__Activity__. Can you transcribe the data exactly? Leave the pictures out.
-------- Material to process
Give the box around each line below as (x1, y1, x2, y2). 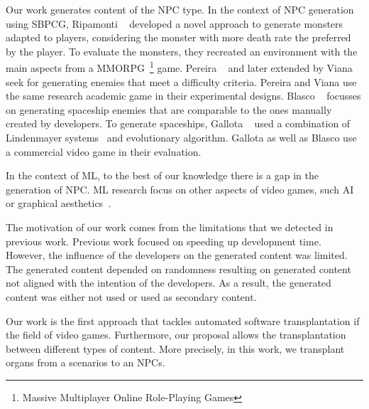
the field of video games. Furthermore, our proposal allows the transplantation (6, 327, 346, 342)
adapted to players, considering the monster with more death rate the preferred (6, 30, 351, 45)
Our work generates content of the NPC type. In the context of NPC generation (6, 2, 354, 16)
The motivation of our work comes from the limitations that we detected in (6, 219, 334, 234)
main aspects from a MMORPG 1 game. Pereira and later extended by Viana (6, 58, 353, 75)
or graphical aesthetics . (6, 196, 111, 211)
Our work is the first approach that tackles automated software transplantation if (6, 313, 360, 328)
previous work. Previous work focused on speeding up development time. (6, 233, 321, 248)
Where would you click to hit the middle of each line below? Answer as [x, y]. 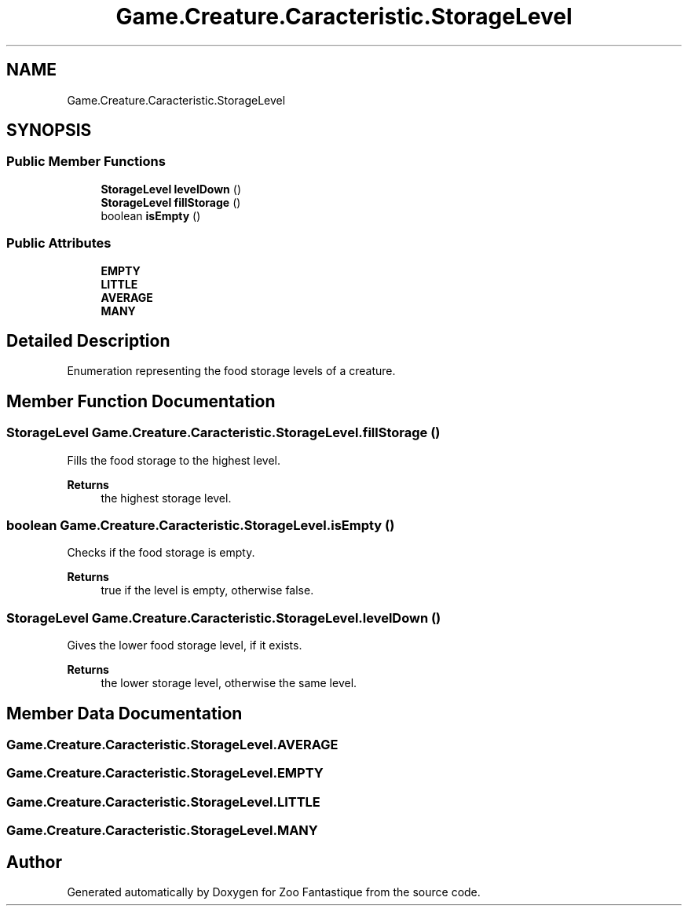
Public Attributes [59, 243]
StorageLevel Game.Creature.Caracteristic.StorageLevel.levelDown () [224, 618]
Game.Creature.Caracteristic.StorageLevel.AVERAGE [172, 744]
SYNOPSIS [49, 131]
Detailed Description [88, 340]
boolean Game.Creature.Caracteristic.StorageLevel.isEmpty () [201, 525]
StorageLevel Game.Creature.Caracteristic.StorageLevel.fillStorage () [223, 433]
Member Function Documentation [141, 401]
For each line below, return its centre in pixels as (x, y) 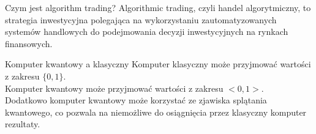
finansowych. (29, 43)
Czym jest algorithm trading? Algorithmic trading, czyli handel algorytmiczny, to (158, 7)
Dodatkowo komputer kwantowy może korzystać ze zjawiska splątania (136, 100)
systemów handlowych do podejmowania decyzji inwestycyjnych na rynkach (147, 32)
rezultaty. (23, 124)
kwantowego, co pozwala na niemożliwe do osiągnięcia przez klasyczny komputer (156, 112)
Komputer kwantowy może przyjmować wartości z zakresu (114, 88)
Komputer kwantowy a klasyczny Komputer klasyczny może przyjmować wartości (158, 64)
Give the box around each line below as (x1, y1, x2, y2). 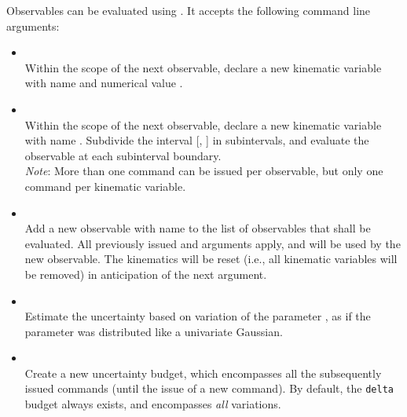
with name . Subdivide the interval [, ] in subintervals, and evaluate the (24, 132, 369, 148)
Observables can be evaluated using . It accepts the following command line (6, 2, 371, 18)
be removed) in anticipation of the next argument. (24, 265, 267, 282)
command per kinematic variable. (24, 177, 186, 194)
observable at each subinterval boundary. (24, 147, 222, 163)
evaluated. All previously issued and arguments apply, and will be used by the (24, 235, 401, 251)
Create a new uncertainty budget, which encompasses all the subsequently (24, 364, 382, 381)
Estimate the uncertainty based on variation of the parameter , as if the (24, 308, 371, 324)
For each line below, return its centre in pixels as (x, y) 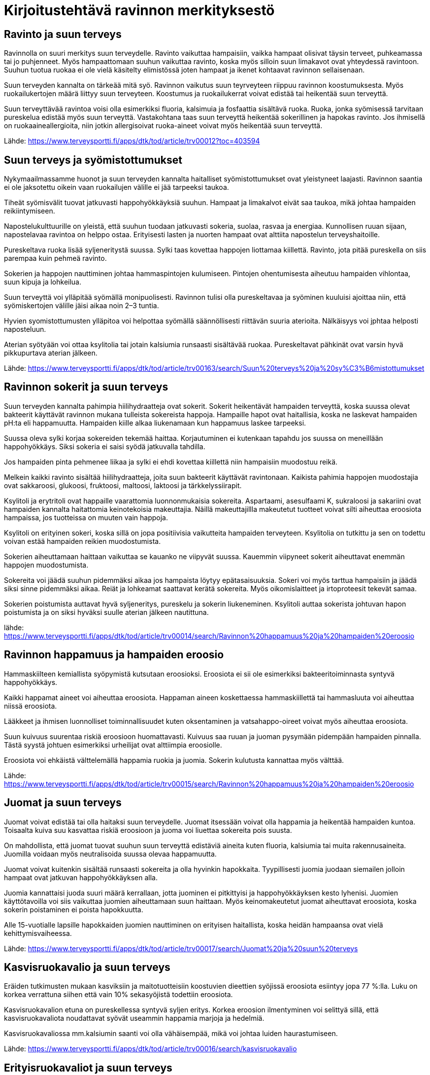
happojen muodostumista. (46, 565)
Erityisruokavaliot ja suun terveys (88, 1068)
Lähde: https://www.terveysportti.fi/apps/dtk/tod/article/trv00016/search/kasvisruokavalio (150, 1049)
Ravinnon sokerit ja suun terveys (86, 387)
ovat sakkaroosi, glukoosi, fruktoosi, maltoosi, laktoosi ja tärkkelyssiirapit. (123, 485)
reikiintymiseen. (30, 211)
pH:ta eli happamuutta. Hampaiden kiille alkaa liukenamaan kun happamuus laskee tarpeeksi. (155, 423)
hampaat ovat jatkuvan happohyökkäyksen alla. (81, 877)
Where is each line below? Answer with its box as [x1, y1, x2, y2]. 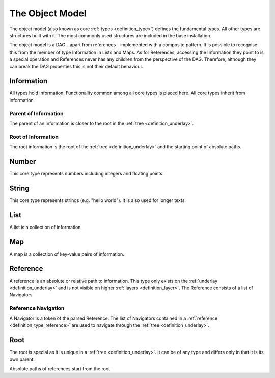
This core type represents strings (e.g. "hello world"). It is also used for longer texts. [9, 197, 186, 204]
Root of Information [9, 133, 59, 140]
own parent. [9, 356, 35, 362]
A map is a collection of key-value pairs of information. [9, 250, 124, 257]
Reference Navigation [9, 305, 65, 312]
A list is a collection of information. [9, 224, 82, 230]
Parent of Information [9, 110, 64, 117]
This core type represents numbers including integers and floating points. [9, 170, 164, 177]
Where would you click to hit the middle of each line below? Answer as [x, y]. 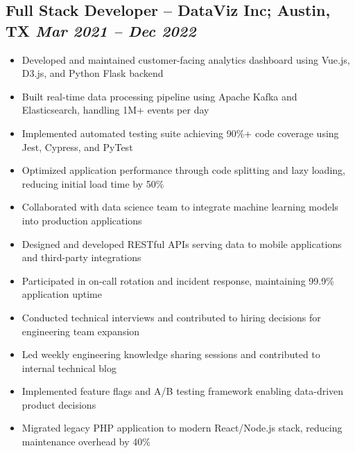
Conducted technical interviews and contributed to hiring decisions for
----------------
__Reply to the exercise__.
Give the box around each line below as (x1, y1, x2, y2). 
the field of video games. Furthermore, our proposal allows the transplantation (6, 327, 346, 342)
adapted to players, considering the monster with more death rate the preferred (6, 30, 351, 45)
Our work generates content of the NPC type. In the context of NPC generation (6, 2, 354, 16)
The motivation of our work comes from the limitations that we detected in (6, 219, 334, 234)
main aspects from a MMORPG 1 game. Pereira and later extended by Viana (6, 58, 353, 75)
or graphical aesthetics . (6, 196, 111, 211)
Our work is the first approach that tackles automated software transplantation if (6, 313, 360, 328)
previous work. Previous work focused on speeding up development time. (6, 233, 321, 248)
Where would you click to hit the middle of each line below? Answer as [x, y]. 
Public Attributes [59, 243]
StorageLevel Game.Creature.Caracteristic.StorageLevel.levelDown () [224, 618]
Game.Creature.Caracteristic.StorageLevel.AVERAGE [172, 744]
SYNOPSIS [49, 131]
Detailed Description [88, 340]
boolean Game.Creature.Caracteristic.StorageLevel.isEmpty () [201, 525]
StorageLevel Game.Creature.Caracteristic.StorageLevel.fillStorage () [223, 433]
Member Function Documentation [141, 401]
For each line below, return its centre in pixels as (x, y) 
finansowych. (29, 43)
Czym jest algorithm trading? Algorithmic trading, czyli handel algorytmiczny, to (158, 7)
Dodatkowo komputer kwantowy może korzystać ze zjawiska splątania (136, 100)
systemów handlowych do podejmowania decyzji inwestycyjnych na rynkach (147, 32)
rezultaty. (23, 124)
kwantowego, co pozwala na niemożliwe do osiągnięcia przez klasyczny komputer (156, 112)
Komputer kwantowy może przyjmować wartości z zakresu (114, 88)
Komputer kwantowy a klasyczny Komputer klasyczny może przyjmować wartości (158, 64)
Give the box around each line below as (x1, y1, x2, y2). 
with name . Subdivide the interval [, ] in subintervals, and evaluate the (24, 132, 369, 148)
Observables can be evaluated using . It accepts the following command line (6, 2, 371, 18)
be removed) in anticipation of the next argument. (24, 265, 267, 282)
command per kinematic variable. (24, 177, 186, 194)
observable at each subinterval boundary. (24, 147, 222, 163)
evaluated. All previously issued and arguments apply, and will be used by the (24, 235, 401, 251)
Create a new uncertainty budget, which encompasses all the subsequently (24, 364, 382, 381)
Estimate the uncertainty based on variation of the parameter , as if the (24, 308, 371, 324)
For each line below, return its centre in pixels as (x, y) 
happojen muodostumista. (46, 565)
Erityisruokavaliot ja suun terveys (88, 1068)
Lähde: https://www.terveysportti.fi/apps/dtk/tod/article/trv00016/search/kasvisruokavalio (150, 1049)
Ravinnon sokerit ja suun terveys (86, 387)
ovat sakkaroosi, glukoosi, fruktoosi, maltoosi, laktoosi ja tärkkelyssiirapit. (123, 485)
reikiintymiseen. (30, 211)
pH:ta eli happamuutta. Hampaiden kiille alkaa liukenamaan kun happamuus laskee tarpeeksi. (155, 423)
hampaat ovat jatkuvan happohyökkäyksen alla. (81, 877)
Where is each line below? Answer with its box as [x1, y1, x2, y2]. 
This core type represents strings (e.g. "hello world"). It is also used for longer texts. [9, 197, 186, 204]
Root of Information [9, 133, 59, 140]
own parent. [9, 356, 35, 362]
A map is a collection of key-value pairs of information. [9, 250, 124, 257]
Reference Navigation [9, 305, 65, 312]
A list is a collection of information. [9, 224, 82, 230]
Parent of Information [9, 110, 64, 117]
This core type represents numbers including integers and floating points. [9, 170, 164, 177]
Where would you click to hit the middle of each line below? Answer as [x, y]. 
Conducted technical interviews and contributed to hiring decisions for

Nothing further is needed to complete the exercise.